---------- TASK DATA ----------

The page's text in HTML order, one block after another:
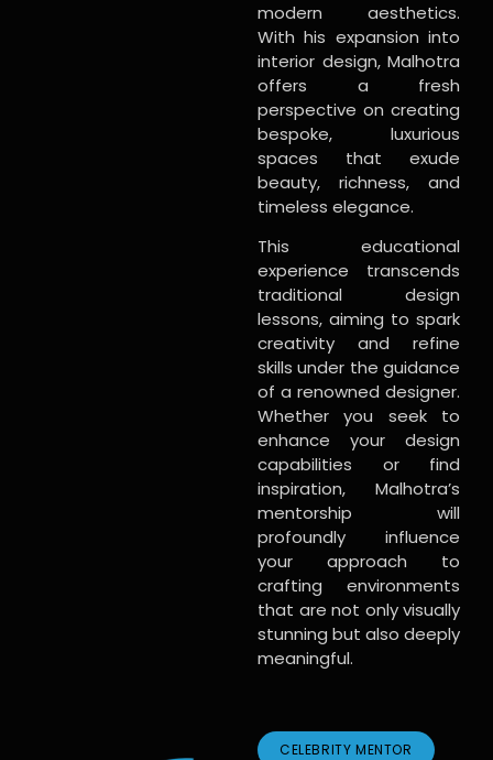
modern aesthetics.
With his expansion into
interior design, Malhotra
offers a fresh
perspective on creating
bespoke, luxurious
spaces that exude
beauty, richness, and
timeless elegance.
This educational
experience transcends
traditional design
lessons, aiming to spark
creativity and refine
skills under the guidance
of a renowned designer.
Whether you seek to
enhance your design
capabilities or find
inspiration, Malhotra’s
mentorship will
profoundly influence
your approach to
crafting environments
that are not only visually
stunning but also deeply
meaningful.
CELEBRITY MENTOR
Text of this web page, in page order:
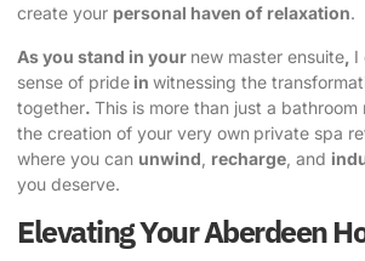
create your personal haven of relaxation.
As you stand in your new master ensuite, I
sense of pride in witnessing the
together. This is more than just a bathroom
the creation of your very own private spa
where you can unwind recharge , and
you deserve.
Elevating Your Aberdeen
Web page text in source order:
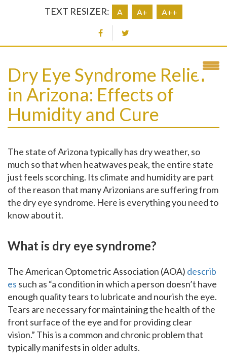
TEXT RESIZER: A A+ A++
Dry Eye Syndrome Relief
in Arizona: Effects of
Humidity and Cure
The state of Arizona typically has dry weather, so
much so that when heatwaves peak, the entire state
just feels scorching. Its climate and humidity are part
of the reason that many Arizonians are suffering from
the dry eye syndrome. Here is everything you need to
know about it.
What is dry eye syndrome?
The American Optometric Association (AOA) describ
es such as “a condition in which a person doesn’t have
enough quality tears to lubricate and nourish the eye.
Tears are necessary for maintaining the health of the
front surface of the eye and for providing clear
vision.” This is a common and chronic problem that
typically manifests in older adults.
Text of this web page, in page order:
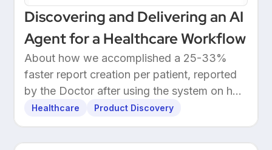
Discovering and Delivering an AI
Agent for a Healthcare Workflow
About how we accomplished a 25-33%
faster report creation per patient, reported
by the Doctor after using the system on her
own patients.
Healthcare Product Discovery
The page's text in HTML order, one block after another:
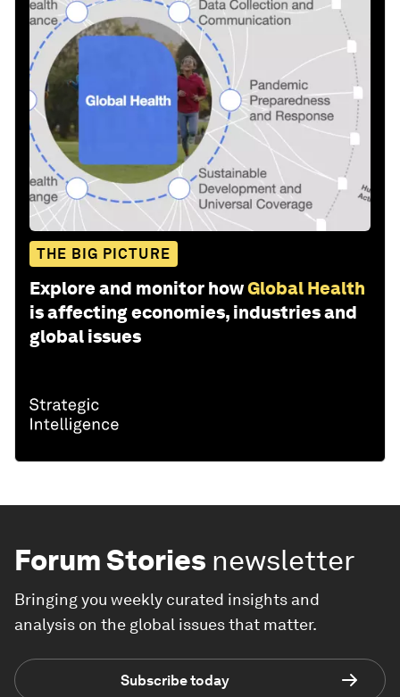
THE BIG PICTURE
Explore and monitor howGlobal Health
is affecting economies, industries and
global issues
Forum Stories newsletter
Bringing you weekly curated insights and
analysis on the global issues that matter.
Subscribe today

----------
---------- TASK DATA ----------

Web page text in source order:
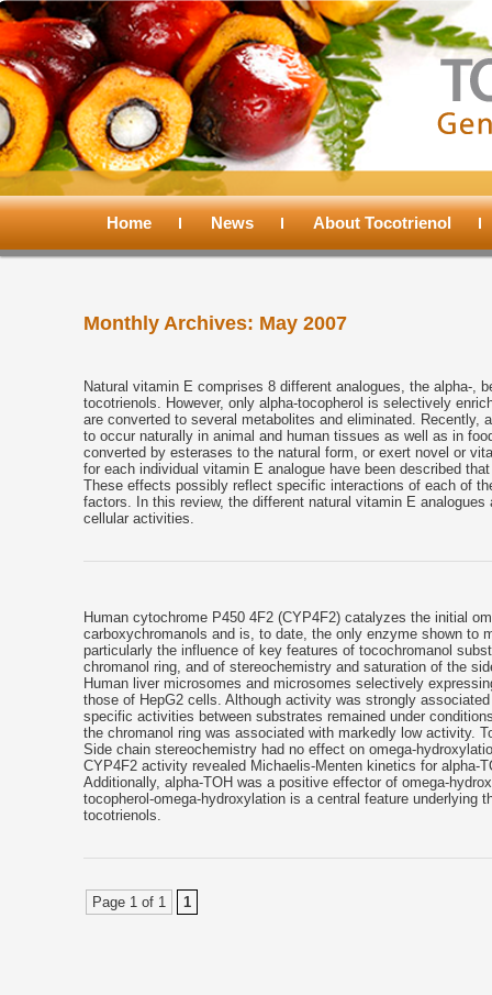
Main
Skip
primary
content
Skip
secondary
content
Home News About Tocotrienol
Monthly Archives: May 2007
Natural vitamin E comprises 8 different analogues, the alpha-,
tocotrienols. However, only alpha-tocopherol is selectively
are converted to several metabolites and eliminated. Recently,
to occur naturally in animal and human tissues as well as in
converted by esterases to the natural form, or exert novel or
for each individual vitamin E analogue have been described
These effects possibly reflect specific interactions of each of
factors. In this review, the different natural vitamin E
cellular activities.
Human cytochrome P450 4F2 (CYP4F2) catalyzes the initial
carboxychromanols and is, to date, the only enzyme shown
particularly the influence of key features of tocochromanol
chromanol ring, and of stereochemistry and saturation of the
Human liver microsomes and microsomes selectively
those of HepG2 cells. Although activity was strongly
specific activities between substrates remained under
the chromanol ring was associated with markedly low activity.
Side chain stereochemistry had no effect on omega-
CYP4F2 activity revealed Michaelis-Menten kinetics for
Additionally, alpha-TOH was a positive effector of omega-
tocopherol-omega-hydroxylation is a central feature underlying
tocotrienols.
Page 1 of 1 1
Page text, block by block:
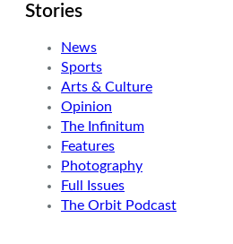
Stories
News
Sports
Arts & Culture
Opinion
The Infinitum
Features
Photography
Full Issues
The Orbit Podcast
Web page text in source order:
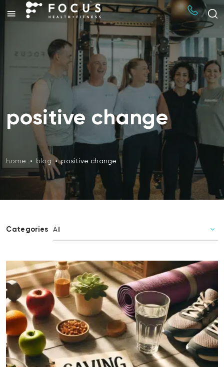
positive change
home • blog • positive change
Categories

----------

** WHAT YOU SHOULD DO **
From the data above, return exactly the lines from the one with "crafting environments" up to and including the one with "together. This is more than just a bathroom". Pictures do not go in the copy.

** ANSWER SECTION **
crafting environments
that are not only visually
stunning but also deeply
meaningful.
CELEBRITY MENTOR
Text of this web page, in page order:
create your personal haven of relaxation.
As you stand in your new master ensuite, I
sense of pride in witnessing the
together. This is more than just a bathroom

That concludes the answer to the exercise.